ロシア石油最大手の国営ロスネフチは19日、ベトナム南部の沖合にあるランドン油田で天然ガスの生産を開始したと発表した。同油田の原始埋蔵量(生産開始前の総量)は230億立法メートル。ロスネフチはランドン油田を含む鉱区のオペレーター権益35%超に加え、陸上と結ぶパイプラインの権益33%を握る。同プロジェクトは生産分与協定(PSA)に基づき実施されている。

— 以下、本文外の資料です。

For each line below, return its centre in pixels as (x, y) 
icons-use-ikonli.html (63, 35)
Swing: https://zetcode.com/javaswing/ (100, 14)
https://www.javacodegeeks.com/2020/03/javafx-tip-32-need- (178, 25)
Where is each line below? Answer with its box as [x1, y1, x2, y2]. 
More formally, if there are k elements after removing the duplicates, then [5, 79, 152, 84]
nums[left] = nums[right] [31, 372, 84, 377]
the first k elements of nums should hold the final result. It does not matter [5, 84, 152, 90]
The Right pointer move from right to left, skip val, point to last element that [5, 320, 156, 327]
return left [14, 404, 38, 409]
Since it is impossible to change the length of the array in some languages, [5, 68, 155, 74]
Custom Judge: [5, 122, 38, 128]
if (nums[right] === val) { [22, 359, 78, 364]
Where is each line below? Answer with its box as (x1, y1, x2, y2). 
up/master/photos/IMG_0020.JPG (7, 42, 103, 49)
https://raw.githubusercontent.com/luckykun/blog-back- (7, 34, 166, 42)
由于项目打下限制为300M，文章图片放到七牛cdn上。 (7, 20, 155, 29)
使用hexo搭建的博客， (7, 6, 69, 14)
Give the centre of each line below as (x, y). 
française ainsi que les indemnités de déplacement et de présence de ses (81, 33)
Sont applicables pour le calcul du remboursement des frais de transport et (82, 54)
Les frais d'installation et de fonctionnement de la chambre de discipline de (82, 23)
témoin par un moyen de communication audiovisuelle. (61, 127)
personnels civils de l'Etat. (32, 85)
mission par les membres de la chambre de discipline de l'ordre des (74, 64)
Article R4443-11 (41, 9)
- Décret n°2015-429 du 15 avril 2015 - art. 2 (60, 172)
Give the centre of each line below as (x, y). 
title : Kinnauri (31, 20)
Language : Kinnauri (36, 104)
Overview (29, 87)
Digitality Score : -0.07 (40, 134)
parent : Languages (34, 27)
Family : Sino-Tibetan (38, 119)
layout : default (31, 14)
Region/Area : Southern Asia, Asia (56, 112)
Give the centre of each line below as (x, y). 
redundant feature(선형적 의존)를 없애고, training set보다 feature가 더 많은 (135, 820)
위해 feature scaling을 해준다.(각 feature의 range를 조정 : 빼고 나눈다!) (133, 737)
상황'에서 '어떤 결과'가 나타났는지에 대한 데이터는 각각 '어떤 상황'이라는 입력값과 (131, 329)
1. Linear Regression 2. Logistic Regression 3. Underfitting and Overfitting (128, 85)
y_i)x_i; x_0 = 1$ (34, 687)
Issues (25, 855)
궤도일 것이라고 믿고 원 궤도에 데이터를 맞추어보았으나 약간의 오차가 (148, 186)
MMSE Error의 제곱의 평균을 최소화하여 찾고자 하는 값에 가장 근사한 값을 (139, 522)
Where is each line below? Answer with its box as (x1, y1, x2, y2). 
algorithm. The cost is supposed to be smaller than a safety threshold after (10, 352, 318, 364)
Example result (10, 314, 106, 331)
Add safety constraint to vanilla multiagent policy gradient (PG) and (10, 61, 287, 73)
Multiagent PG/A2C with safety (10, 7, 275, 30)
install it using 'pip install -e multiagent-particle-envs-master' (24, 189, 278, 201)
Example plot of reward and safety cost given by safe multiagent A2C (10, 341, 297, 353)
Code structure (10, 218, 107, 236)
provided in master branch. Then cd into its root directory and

採掘した天然ガスとコンデンセートはパイプラインを通して陸上に輸送され、精製の後ガス火力発電所で利用される。生産を開始した鉱区はベトナム沖370キロメートルにあるナムコンソン堆積盆の水深160メートルの海底に位置しており、ランドンの他、ランタイ及びフォンランダイの3つのガス田がある。原始埋蔵量は計690億立法メートル。ロスネフチはまた、100%の権益を持つ隣接する鉱区の探査を実施しており、現在までの確認埋蔵量はガス280億立法メートル、コンデンセートが1,750万トンとなっている。
今回の生産開始は、英BPとの合弁会社で2013年にロスネフチが550億ドルで買収したTNK-BPの事業を継承したもの。欧米企業はロシアによる2014年のクリミア併合後、米国の経済制裁によりロシア領の北極海や深海での開発事業に参加できなくなっている。米エクソンモービルは昨年、ロスネフチとの共同事業から撤退した。